## [AVAILABLE DATA]

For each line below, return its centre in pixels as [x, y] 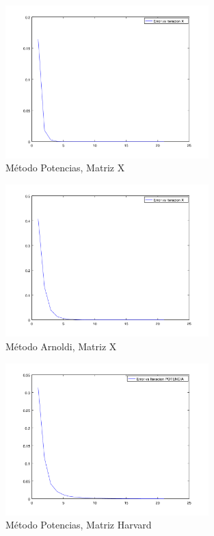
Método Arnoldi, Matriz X [61, 346]
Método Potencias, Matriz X [65, 168]
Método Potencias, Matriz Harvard [79, 525]
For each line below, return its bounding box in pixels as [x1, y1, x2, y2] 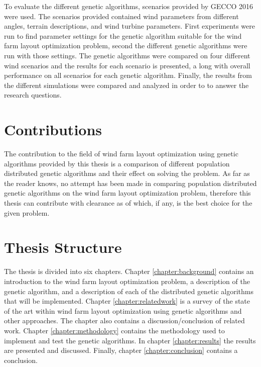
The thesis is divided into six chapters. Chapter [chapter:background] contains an [4, 266, 254, 277]
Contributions [4, 119, 102, 140]
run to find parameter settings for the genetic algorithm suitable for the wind [4, 30, 242, 41]
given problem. [4, 207, 50, 218]
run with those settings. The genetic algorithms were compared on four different [4, 50, 250, 60]
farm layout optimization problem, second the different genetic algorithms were [4, 40, 247, 51]
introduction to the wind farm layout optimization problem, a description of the [4, 276, 250, 286]
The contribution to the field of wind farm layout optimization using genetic [4, 148, 238, 159]
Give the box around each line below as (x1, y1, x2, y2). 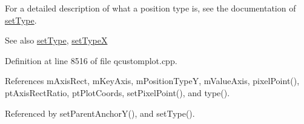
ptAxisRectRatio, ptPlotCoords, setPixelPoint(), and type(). (5, 86, 230, 99)
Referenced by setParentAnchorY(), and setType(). (5, 106, 195, 119)
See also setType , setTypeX (5, 34, 108, 47)
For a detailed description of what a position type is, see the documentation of (5, 2, 296, 14)
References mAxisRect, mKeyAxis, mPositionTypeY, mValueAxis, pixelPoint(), (5, 74, 300, 87)
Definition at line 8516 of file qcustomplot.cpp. (5, 54, 177, 67)
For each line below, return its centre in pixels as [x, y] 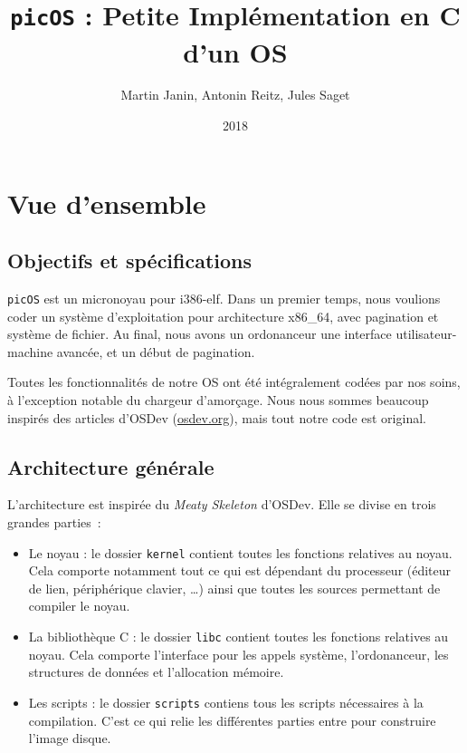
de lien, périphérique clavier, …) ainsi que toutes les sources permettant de [234, 588]
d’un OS [235, 51]
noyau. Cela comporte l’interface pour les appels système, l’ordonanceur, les [238, 654]
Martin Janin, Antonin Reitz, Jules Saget [235, 95]
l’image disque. [70, 738]
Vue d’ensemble [107, 203]
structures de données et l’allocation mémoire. [156, 672]
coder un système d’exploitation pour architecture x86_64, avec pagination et [223, 316]
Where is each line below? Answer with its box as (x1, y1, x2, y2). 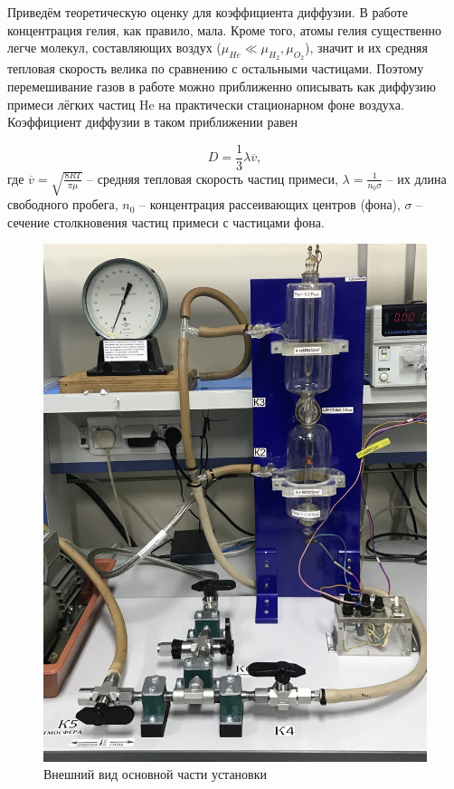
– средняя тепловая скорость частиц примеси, (87, 168, 338, 188)
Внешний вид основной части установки (43, 765, 268, 784)
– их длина (386, 168, 447, 188)
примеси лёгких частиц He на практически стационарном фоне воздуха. (7, 94, 404, 113)
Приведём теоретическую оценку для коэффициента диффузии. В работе (7, 3, 408, 21)
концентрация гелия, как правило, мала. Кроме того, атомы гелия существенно (7, 20, 442, 39)
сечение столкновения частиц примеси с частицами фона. (7, 212, 325, 231)
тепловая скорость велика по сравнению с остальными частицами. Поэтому (7, 59, 424, 78)
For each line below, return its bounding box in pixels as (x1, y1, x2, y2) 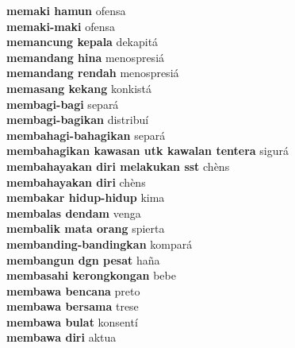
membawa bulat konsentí (6, 313, 138, 330)
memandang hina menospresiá (6, 48, 165, 65)
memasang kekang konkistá (6, 79, 152, 96)
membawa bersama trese (6, 298, 139, 315)
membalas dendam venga (6, 204, 141, 221)
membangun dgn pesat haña (6, 251, 160, 268)
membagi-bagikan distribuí (6, 111, 149, 128)
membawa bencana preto (6, 282, 140, 299)
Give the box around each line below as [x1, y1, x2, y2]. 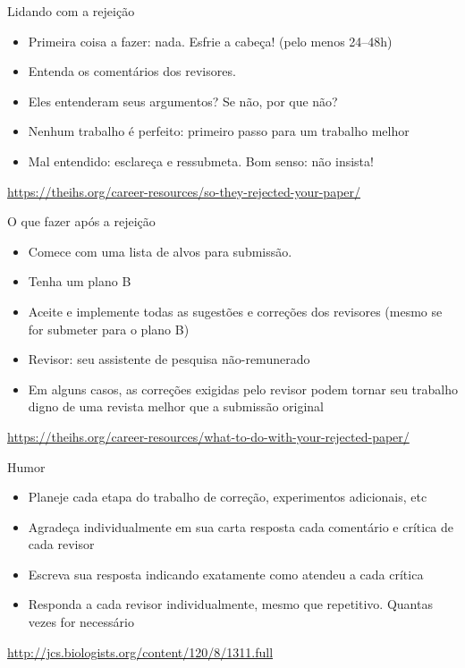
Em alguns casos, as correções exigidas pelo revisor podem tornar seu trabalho [28, 379, 458, 398]
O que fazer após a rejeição [7, 212, 156, 231]
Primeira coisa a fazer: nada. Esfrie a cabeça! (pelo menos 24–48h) [28, 31, 393, 50]
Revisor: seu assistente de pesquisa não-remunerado [28, 350, 310, 368]
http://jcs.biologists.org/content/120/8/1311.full [7, 642, 274, 661]
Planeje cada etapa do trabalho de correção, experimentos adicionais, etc [28, 487, 427, 506]
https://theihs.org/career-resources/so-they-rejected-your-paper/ [7, 182, 361, 200]
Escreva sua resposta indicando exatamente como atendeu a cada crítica [28, 564, 424, 583]
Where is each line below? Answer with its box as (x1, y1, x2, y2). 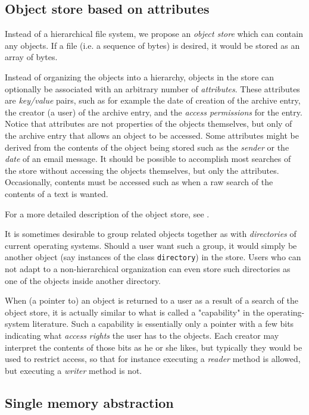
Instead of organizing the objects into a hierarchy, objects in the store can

## [WHAT THE EXERCISE ASKS]
Look through the entries above for the word "système". Copy every line where it shows up.

## [ANSWER SPACE]
noyau. Cela comporte l’interface pour les appels système, l’ordonanceur, les [238, 654]
coder un système d’exploitation pour architecture x86_64, avec pagination et [223, 316]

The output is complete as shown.